こうした感想は自分の経験をベースに感じることではあるが、だがありえないような回数の本番を重ねる踊り子さんたちは、世界でも特異なパフォーマーであり、広義の同業とすら言えない部分が多分にある(それでも投影することはかなり多いけれど)。何より、ポラでのお客さんとのコミュニケーションまで「パフォーマンス」のワンセットでもあるし。

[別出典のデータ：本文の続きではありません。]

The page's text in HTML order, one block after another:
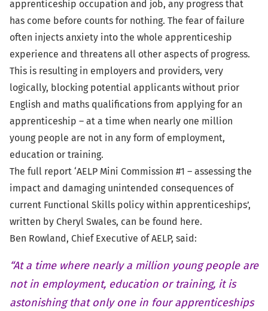
apprenticeship occupation and job, any progress that
has come before counts for nothing. The fear of failure
often injects anxiety into the whole apprenticeship
experience and threatens all other aspects of progress.
This is resulting in employers and providers, very
logically, blocking potential applicants without prior
English and maths qualifications from applying for an
apprenticeship – at a time when nearly one million
young people are not in any form of employment,
education or training.
The full report ‘AELP Mini Commission #1 – assessing the
impact and damaging unintended consequences of
current Functional Skills policy within apprenticeships’,
written by Cheryl Swales, can be found here.
Ben Rowland, Chief Executive of AELP, said:
“At a time where nearly a million young people are
not in employment, education or training, it is
astonishing that only one in four apprenticeships
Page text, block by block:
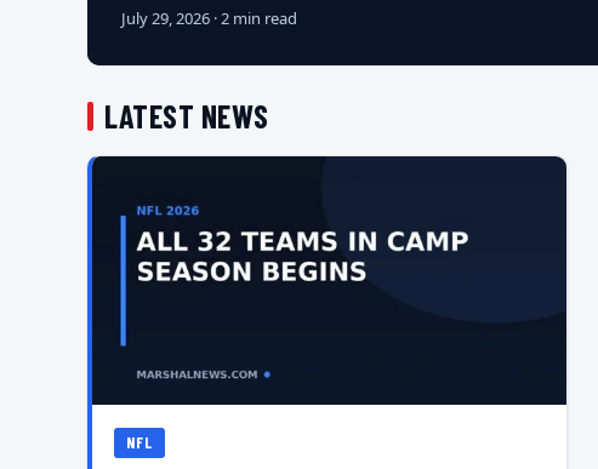
July 29, 2026 · 2 min read
LATEST NEWS
NFL

宇佐美さん。「黒煙」はかなり落ち着いて観られた。あいかわらずディティールで記憶違いしているところの確認もとりつつ、M2でコートの前を開いてから裾を掴んで右に扇に開いて見せる動きの鋭利さと画の強さに感嘆したりする。
コート姿でタイトに固めた(表情もまた)スタイルとキャラクターは、コートの前を開いて黒のシースルーの服越しに赤色で強調された下着が見えてもなお気位の高さを崩すことがないようなのに、実際に肌が見えると"脱いだ"という感触がすごく高まる。ただ、そこにプライベートな時間として心を許したような"脱ぎ"があるわけでもなく、単純なオンとオフの問題には還元できない。あるキャラクターの多面性ということ。
脱ぐということやエロさについて、また「人」への理解の多面性の現れにいつも驚く。宇佐美さんが曲展開に応じて演じ分ける(恣意性はみえないが)「人」の見え方の違いは、ほんとうに凄いとしか言いようがない。

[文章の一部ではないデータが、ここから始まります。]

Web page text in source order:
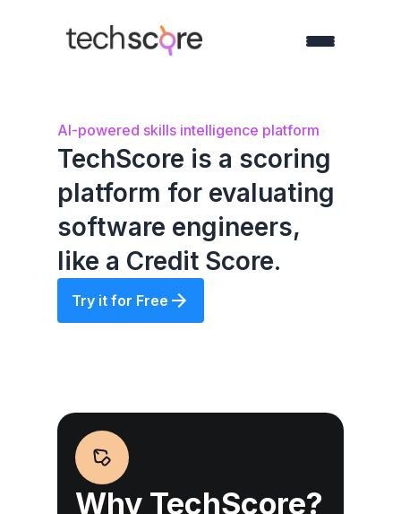
AI-powered skills intelligence platform
TechScore is a scoring
platform for evaluating
software engineers,
like a Credit Score.
Try it for Free
Why TechScore?
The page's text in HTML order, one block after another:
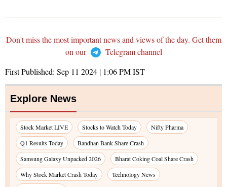
Don't miss the most important news and views of the day. Get them
on our
Telegram channel
First Published: Sep 11 2024 | 1:06 PMIST
Explore News
Stock Market LIVE Stocks to Watch Today
Nifty Pharma
Q1 Results Today
Bandhan Bank Share Crash
Samsung Galaxy Unpacked 2026
Bharat Coking Coal Share Crash
Why Stock Market Crash Today
Technology News
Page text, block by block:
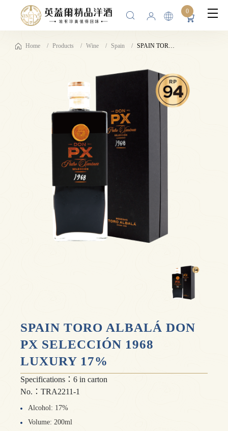
0
Home Products Wine Spain SPAIN TORO ALBALÁ DON PX SELECCIÓN 1968 LUXURY 17%
SPAIN TORO ALBALÁ DON
PX SELECCIÓN 1968
LUXURY 17%
Specifications：6 in carton
No.：TRA2211-1
Alcohol: 17%
Volume: 200ml

ところで、この人はどうしてこんなに「動き」というものを知ってるのだろうと思う。それは技巧云々でなく、ある運動が感じさせる快楽について、生得的かつ知的に知り尽くしているということ。
これは「サマーチュール」だけど、備え付けのポールに絡んでも、ポールを軸に腕を伸ばしてする大きい旋回だけにとどまらず、慣性を活かしながら軸を移し、自分も小さく回転するという段階を作っていて、それは楽曲が要請している解釈の結果でもあるだろうけど、どうするとより気持ちのよい動きになるかという思考が形をとって、そのまま舞台に現れている。そこに至るプロセスの速さは伺い知ることができないけれど、ステージに張り巡らされた感覚の広さ(意識の問題ではない)と感覚への迷いなさが、そのまま宇佐美さんのパフォーマンスを観る快楽の深さに重なっている。少なくとも、自分には。

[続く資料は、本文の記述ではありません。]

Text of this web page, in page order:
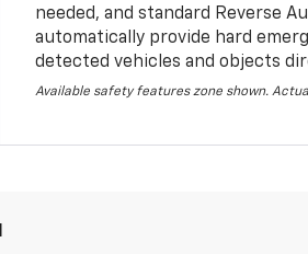
needed, and standard Reverse
automatically provide hard
detected vehicles and objects
Available safety features zone shown.
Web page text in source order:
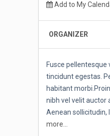
Add to My
ORGANIZER
Fusce pellentesque
tincidunt egestas.
habitant
nibh vel velit auctor
Aenean sollicitudin,
more...

「サマーチュール」ついに見納め。蕨にはじまり渋谷・栗橋・大和と4つの劇場で17回観ることができた。自分にとってもっとも印象的だったのは8中渋谷初日1回目のすさまじいキレっぷりで、あの経験は一生忘れないと思う。初のかぶりを経験したのも「サマーチュール」になった。
そして、夏演目なのに雨や寒い日の記憶と結びつくことが多い。ギラギラした日にも観てたと思うのだけど、こんなに気分が下がる日なのにブチ上げてもらえるなんて、というギャップが印象強いのかもしれない。
昨日のラストはぜんぜん意識せず「あ〜楽しかった」と感想を口にしてたらしく、まあ、無意識にそんなことが口について出るくらい楽しかったんだろう。
たまには個人的な感慨だけ。

感染対策とか経営問題とか、絶対に重要で考えなければいけないファクターをガン無視したエゴだけで言うなら、最終回にごく少ない限られた人数で観劇するストリップはどこまでも心地良い。これも毎度言ってることだが、とても幸せを感じる。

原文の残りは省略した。